Effect of dexfenfluramine treatment in rats exposed to acute and chronic hypoxia.
The anorexiant dexfenfluramine, which inhibits 5-hydroxytryptamine (5-HT) uptake, has been associated with an increase in the relative risk of developing primary pulmonary hypertension. The aim of this study was to investigate in rats whether dexfenfluramine (1) alters the pulmonary vasomotor effects of 5-HT and (2) aggravates the development of pulmonary hypertension during exposure to various levels of chronic hypoxia. In isolated lungs from normoxic rats, dexfenfluramine up to 10(-4) M did not elicit any vasoactive effects, and neither did pretreatment with dexfenfluramine (10[-5] M in the perfusate) modify the vasoactive effects of 5-HT. In normoxic conscious rats, dexfenfluramine given intravenously potentiated the pulmonary pressor response to acute hypoxia (10% O2).

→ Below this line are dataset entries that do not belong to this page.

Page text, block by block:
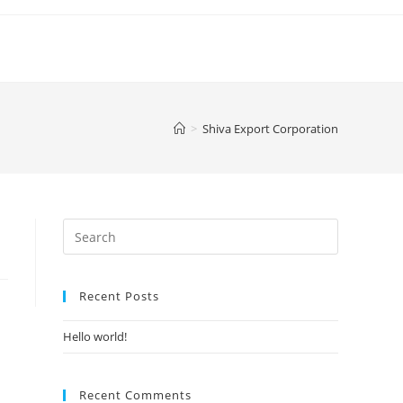
> Shiva Export Corporation
Search
for:
Recent Posts
Hello world!
Recent Comments
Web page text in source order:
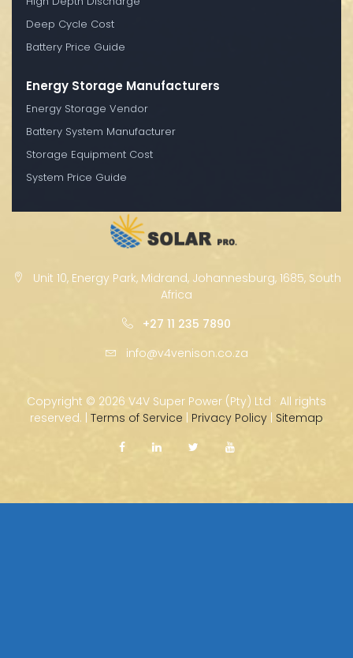
Deep Cycle Cost
Battery Price Guide
Energy Storage Manufacturers
Energy Storage Vendor
Battery System Manufacturer
Storage Equipment Cost
System Price Guide
Unit 10, Energy Park, Midrand, Johannesburg, 1685, South
Africa
+27 11 235 7890
info@v4venison.co.za
Copyright © 2026 V4V Super Power (Pty) Ltd · All rights
reserved. | Terms of Service | Privacy Policy | Sitemap
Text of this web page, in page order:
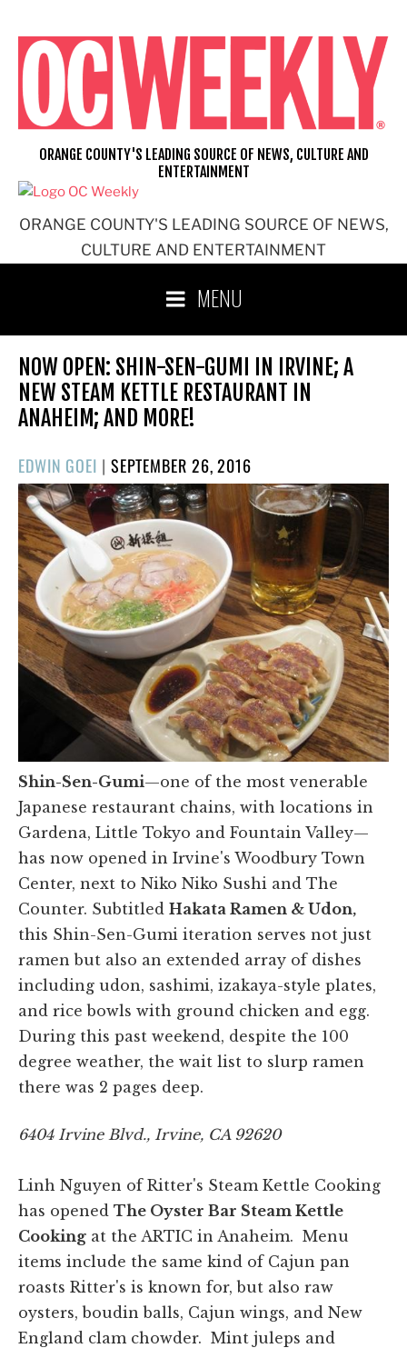
content
ORANGE COUNTY'S LEADING SOURCE OF NEWS,
CULTURE AND ENTERTAINMENT
ORANGE COUNTY'S LEADING SOURCE OF NEWS, CULTURE AND
ENTERTAINMENT
MENU
NOW OPEN: SHIN-SEN-GUMI IN IRVINE; A
NEW STEAM KETTLE RESTAURANT IN
ANAHEIM; AND MORE!
EDWIN GOEI | POSTED
ON
SEPTEMBER 26, 2016
Shin-Sen-Gumi—one of the most venerable
Japanese restaurant chains, with locations in
Gardena, Little Tokyo and Fountain Valley—
has now opened in Irvine's Woodbury Town
Center, next to Niko Niko Sushi and The
Counter. Subtitled Hakata Ramen & Udon,
this Shin-Sen-Gumi iteration serves not just
ramen but also an extended array of dishes
including udon, sashimi, izakaya-style plates,
and rice bowls with ground chicken and egg.
During this past weekend, despite the 100
degree weather, the wait list to slurp ramen
there was 2 pages deep.
6404 Irvine Blvd., Irvine, CA 92620
Linh Nguyen of Ritter's Steam Kettle Cooking
has opened The Oyster Bar Steam Kettle
Cooking at the ARTIC in Anaheim. Menu
items include the same kind of Cajun pan
roasts Ritter's is known for, but also raw
oysters, boudin balls, Cajun wings, and New
England clam chowder. Mint juleps and
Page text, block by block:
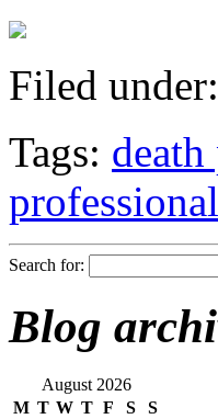
Filed under:
Tags:
Search for:
Blog
August 2026
M T W T F S S
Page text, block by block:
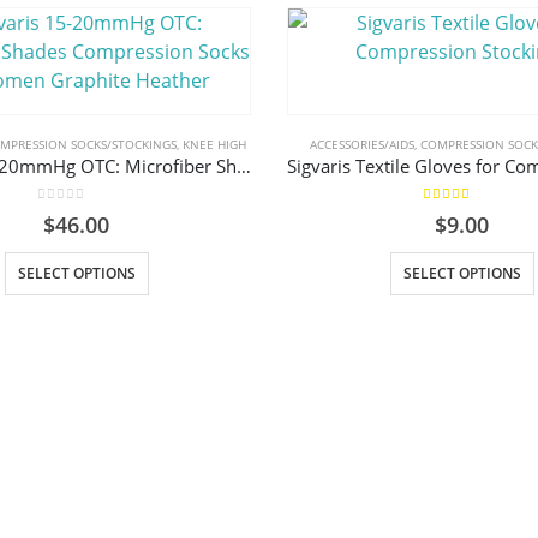
SOCKS/STOCKINGS, KNEE HIGH
Sigvaris 15-20mmHg OTC: Microfiber Shades Compression Socks for Women Graphite Heather
out of 5
$46.00
SELECT OPTIONS
This product has multiple variants. The options may be chosen on the product page
ACCESSORIES/AIDS, COMPRESSION
5.00
$9.00
SELECT OPTIONS
This
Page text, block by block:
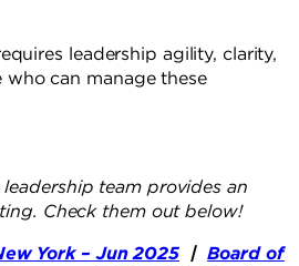
leadership agility, clarity,
can manage these
team provides an
Check them out below!
York – Jun 2025|Board of
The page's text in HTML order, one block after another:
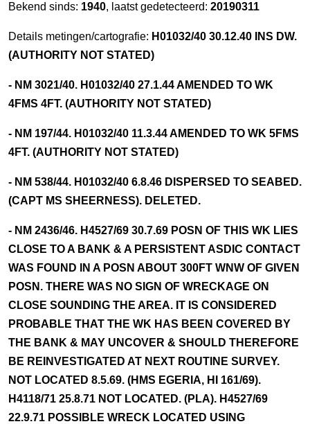
Bekend sinds: 1940, laatst gedetecteerd: 20190311
Details metingen/cartografie: H01032/40 30.12.40 INS DW.
(AUTHORITY NOT STATED)
- NM 3021/40. H01032/40 27.1.44 AMENDED TO WK
4FMS 4FT. (AUTHORITY NOT STATED)
- NM 197/44. H01032/40 11.3.44 AMENDED TO WK 5FMS
4FT. (AUTHORITY NOT STATED)
- NM 538/44. H01032/40 6.8.46 DISPERSED TO SEABED.
(CAPT MS SHEERNESS). DELETED.
- NM 2436/46. H4527/69 30.7.69 POSN OF THIS WK LIES
CLOSE TO A BANK & A PERSISTENT ASDIC CONTACT
WAS FOUND IN A POSN ABOUT 300FT WNW OF GIVEN
POSN. THERE WAS NO SIGN OF WRECKAGE ON
CLOSE SOUNDING THE AREA. IT IS CONSIDERED
PROBABLE THAT THE WK HAS BEEN COVERED BY
THE BANK & MAY UNCOVER & SHOULD THEREFORE
BE REINVESTIGATED AT NEXT ROUTINE SURVEY.
NOT LOCATED 8.5.69. (HMS EGERIA, HI 161/69).
H4118/71 25.8.71 NOT LOCATED. (PLA). H4527/69
22.9.71 POSSIBLE WRECK LOCATED USING
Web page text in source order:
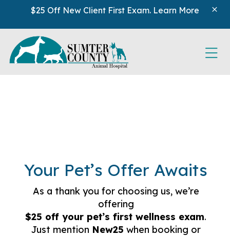
Skip to content
$25 Off New Client First Exam. Learn More
Your Pet’s Offer Awaits
As a thank you for choosing us, we’re
offering
$25 off your pet’s first wellness exam.
Just mention New25 when booking or
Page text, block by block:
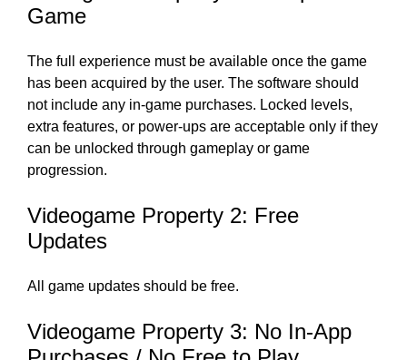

In rats chronically treated with dexfenfluramine during a 2-wk exposure to 15% or 10% O2, plasma 5-HT concentrations were significantly increased compared with hypoxic controls, whereas no differences were found for pulmonary artery pressure, right ventricular hypertrophy, or pulmonary vessel muscularization. In contrast, a continuous 5-HT infusion providing a sustained increase in plasma 5-HT levels was associated with increased muscularization of distal pulmonary arteries in response to 10% O2. Simultaneous administration of dexfenfluramine prevented the effect of exogenous 5-HT on vascular remodeling. Our findings show that dexfenfluramine does not potentiate the development of pulmonary hypertension in rats exposed to chronic hypoxia, despite its effect on plasma 5-HT concentrations.[1]References
- Effect of dexfenfluramine treatment in rats exposed to acute and chronic hypoxia. Eddahibi, S., Raffestin, B., Launay, J.M., Sitbon, M., Adnot, S. Am. J. Respir. Crit. Care Med. (1998) [Pubmed]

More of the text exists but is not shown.